*What is required*: Repeat every entry word for word. Images do not belong in the copy.
Segment Open
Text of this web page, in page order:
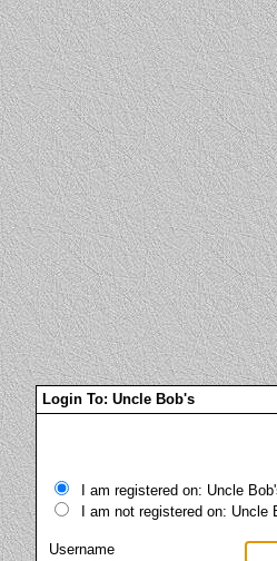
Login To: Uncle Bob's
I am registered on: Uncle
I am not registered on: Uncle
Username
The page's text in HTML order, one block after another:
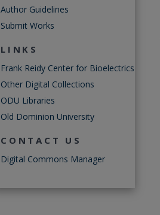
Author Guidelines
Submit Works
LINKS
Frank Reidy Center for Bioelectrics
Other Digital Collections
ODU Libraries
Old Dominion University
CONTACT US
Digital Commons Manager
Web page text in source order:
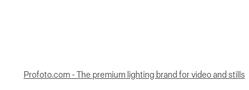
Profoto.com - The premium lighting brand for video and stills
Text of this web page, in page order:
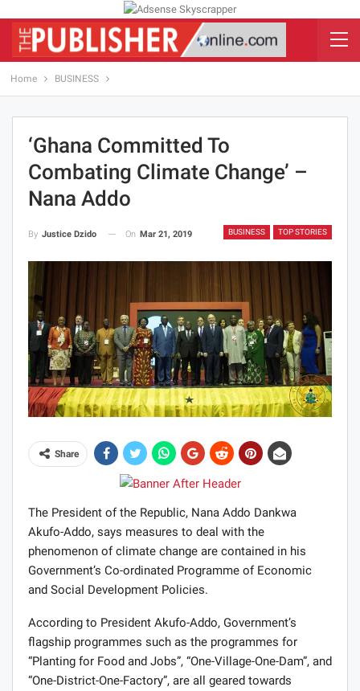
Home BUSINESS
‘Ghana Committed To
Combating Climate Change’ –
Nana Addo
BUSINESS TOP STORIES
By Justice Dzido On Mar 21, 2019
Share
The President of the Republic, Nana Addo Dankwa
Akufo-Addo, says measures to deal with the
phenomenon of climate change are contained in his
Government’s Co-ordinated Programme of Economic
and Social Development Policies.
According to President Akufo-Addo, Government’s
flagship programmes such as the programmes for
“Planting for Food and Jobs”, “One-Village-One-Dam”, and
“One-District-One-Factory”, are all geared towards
Segment Closed
*Answer area*:
Text of this web page, in page order:
Login To: Uncle Bob's
I am registered on: Uncle
I am not registered on: Uncle
Username
The page's text in HTML order, one block after another:
Author Guidelines
Submit Works
LINKS
Frank Reidy Center for Bioelectrics
Other Digital Collections
ODU Libraries
Old Dominion University
CONTACT US
Digital Commons Manager
Web page text in source order:
Profoto.com - The premium lighting brand for video and stills
Text of this web page, in page order:
Home BUSINESS
‘Ghana Committed To
Combating Climate Change’ –
Nana Addo
BUSINESS TOP STORIES
By Justice Dzido On Mar 21, 2019
Share
The President of the Republic, Nana Addo Dankwa
Akufo-Addo, says measures to deal with the
phenomenon of climate change are contained in his
Government’s Co-ordinated Programme of Economic
and Social Development Policies.
According to President Akufo-Addo, Government’s
flagship programmes such as the programmes for
“Planting for Food and Jobs”, “One-Village-One-Dam”, and
“One-District-One-Factory”, are all geared towards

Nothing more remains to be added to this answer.